Maybe it was because Grant was, in many ways, like a kid himself—giddy, hyper, implausibly hopeful. That youthful exuberance would serve him well in his first year, as he encountered his biggest test yet: the calamitous aftermath of Cambodia’s Killing Fields.
Pol Pot’s Khmer Rouge had murdered as many as two million people in a countrywide paroxysm of brutality. UNICEF and other aid agencies had been kicked out when the ultra-Maoist regime took over in April 1975. They completely sealed off Cambodia from the outside world, emptied cities, forced most of the country into spartan work collectives, and unleashed a reign of terror that lasted for nearly four years. They employed a particularly vicious, primitive form of oppression, beating captives with clubs, pulling out fingernails, cutting off fingers, slashing throats with serrated palm tree branches, impaling victims on bamboo stakes, smashing babies against trees. They forced children to kill their own parents and then turned them into child soldiers. They made family members watch as loved
ones were raped and hacked to death and forbade witnesses to show emotion.
The genocide finally ended in January 1979, shortly after Vietnam invaded Cambodia. During the Vietnam War and before, the North Vietnamese had supported the Khmer Rouge, their fellow Communist insurgents. But after the deranged Cambodian Maoists decided to launch military incursions against their former patron, Vietnam responded with a full-scale offensive in December 1978. It quickly toppled Pol Pot’s regime and began occupying the country. The nightmare was over, but its nasty residue stubbornly clung to the country. Much of the landscape was ravaged and desolate. Sick, starving and frail, survivors searched desperately for food and for lost family members.
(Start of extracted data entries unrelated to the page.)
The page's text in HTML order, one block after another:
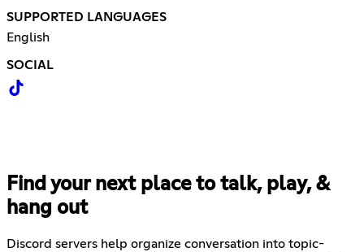
SUPPORTED LANGUAGES
English
SOCIAL
Find your next place to talk, play, &
hang out
Discord servers help organize conversation into topic-
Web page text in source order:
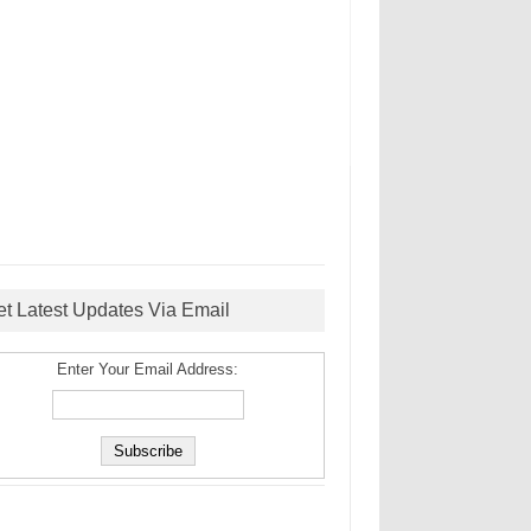
Latest Updates Via Email
Enter Your Email Address:
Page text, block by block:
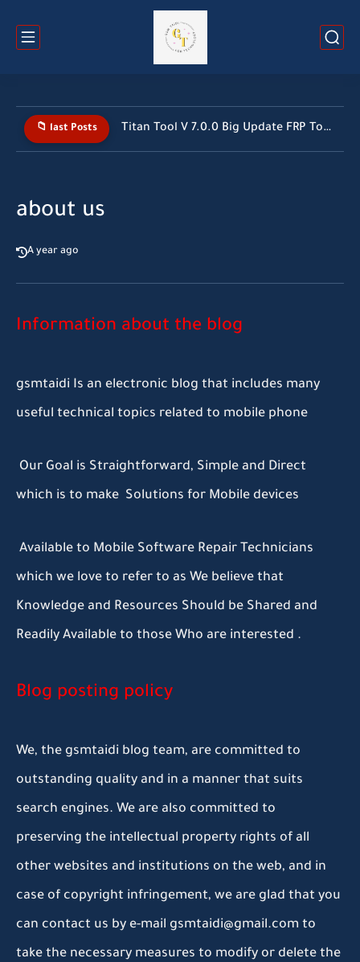
📁 last Posts Titan Tool V 7.0.0 Big Update FRP Tool 2026 All...
about us
A year ago
Information about the blog
gsmtaidi Is an electronic blog that includes many
useful technical topics related to mobile phone
Our Goal is Straightforward, Simple and Direct
which is to make Solutions for Mobile devices
Available to Mobile Software Repair Technicians
which we love to refer to as We believe that
Knowledge and Resources Should be Shared and
Readily Available to those Who are interested .
Blog posting policy
We, the gsmtaidi blog team, are committed to
outstanding quality and in a manner that suits
search engines. We are also committed to
preserving the intellectual property rights of all
other websites and institutions on the web, and in
case of copyright infringement, we are glad that you
can contact us by e-mail gsmtaidi@gmail.com to
take the necessary measures to modify or delete the
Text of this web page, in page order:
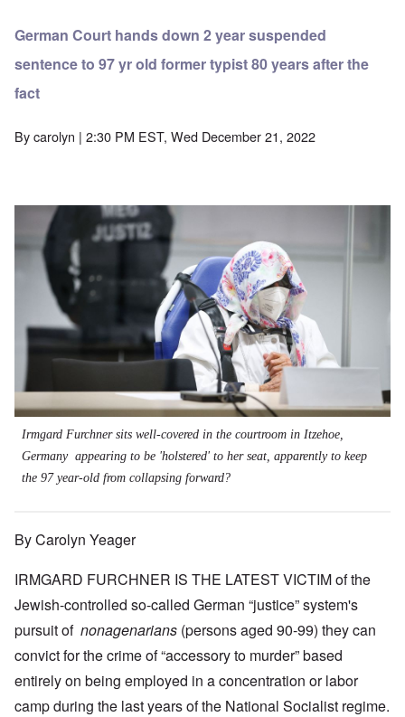
German Court hands down 2 year suspended
sentence to 97 yr old former typist 80 years after the
fact
Bycarolyn | 2:30 PM EST, Wed December 21, 2022
Irmgard Furchner sits well-covered in the courtroom in Itzehoe,
Germany appearing to be 'holstered' to her seat, apparently to keep
the 97 year-old from collapsing forward?
By Carolyn Yeager
IRMGARD FURCHNER IS THE LATEST VICTIM of the
Jewish-controlled so-called German “justice” system's
pursuit of nonagenarians (persons aged 90-99) they can
convict for the crime of “accessory to murder” based
entirely on being employed in a concentration or labor
camp during the last years of the National Socialist regime.
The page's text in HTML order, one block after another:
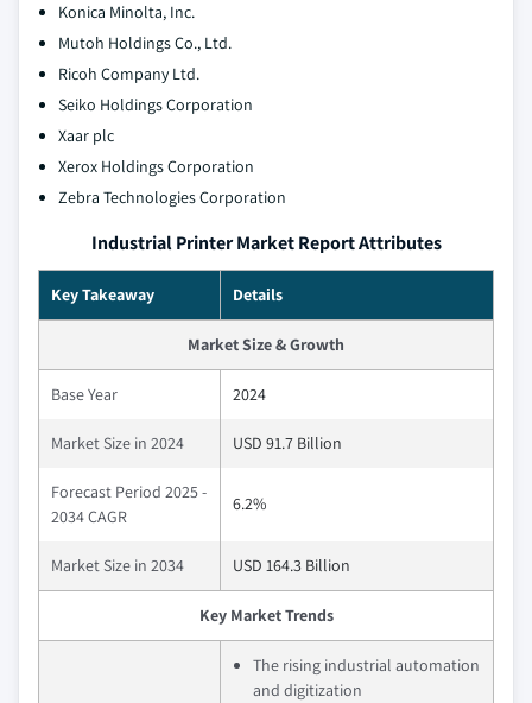
Konica Minolta, Inc.
Mutoh Holdings Co., Ltd.
Ricoh Company Ltd.
Seiko Holdings Corporation
Xaar plc
Xerox Holdings Corporation
Zebra Technologies Corporation
Industrial Printer Market Report Attributes
Key Takeaway Details
Market Size & Growth
Base Year 2024
Market Size in 2024 USD 91.7 Billion
Forecast Period 2025 -
2034 CAGR
6.2%
Market Size in 2034 USD 164.3 Billion
Key Market Trends
The rising industrial automation
and digitization
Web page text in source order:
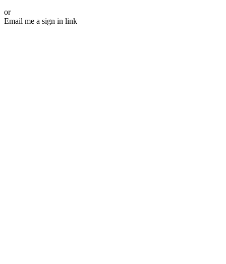
or
Email me a sign in link
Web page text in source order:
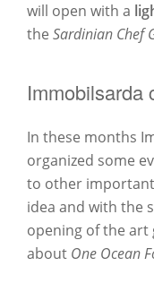
will open with a
the Sardinian Chef
Immobilsarda
In these months
organized some
to other
idea and with the
opening of the art
about One Ocean
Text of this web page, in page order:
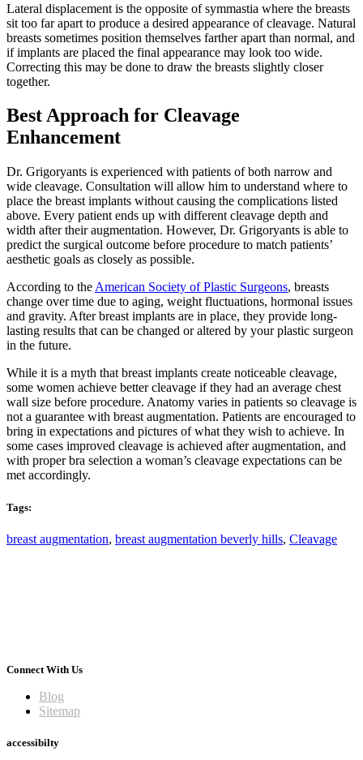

Children wandered alone through decimated villages, looking for their parents or siblings or aunts or uncles—or anybody they knew. To escape ongoing fighting, hundreds of thousands fled toward Thailand. Some were barely alive as they staggered across the border. They had already beaten death once, and UNICEF and the International Committee of the Red Cross (ICRC) were trying to make sure death did not get a second chance. One unsettling reality: mingled with the victims were many of the killers. Khmer Rouge cadres joined the groups of refugees spilling over the border. Some Khmer Rouge leaders would eventually, in essence, run their own refugee camps. Their presence would become a monstrous quandary.
The international relief effort, which began before Grant took office, had become one of the biggest humanitarian operations in the world and the most complex one UNICEF had ever
undertaken. Because of its mandate (to help all children regardless of politics) and reputation for neutrality during times of conflict, UNICEF had been designated the lead UN agency in 1979. This responsibility required circumnavigating treacherous political hazards.
Cambodia had become a pawn in a tortuous Cold War rivalry. Since it was still reeling from the Vietnam War, the United States had supported the enemy of its enemy: the Khmer Rouge. Not only had America failed to stop the mass killers, it actively backed the pernicious group after it had been routed by the Vietnamese. In 1979, the Carter administration voted in favor of a Khmer Rouge bid to represent Cambodia at the UN General Assembly. This was a kick to the stomach for Khmer Rouge victims—the murderers, it seemed, were being rewarded for their crimes.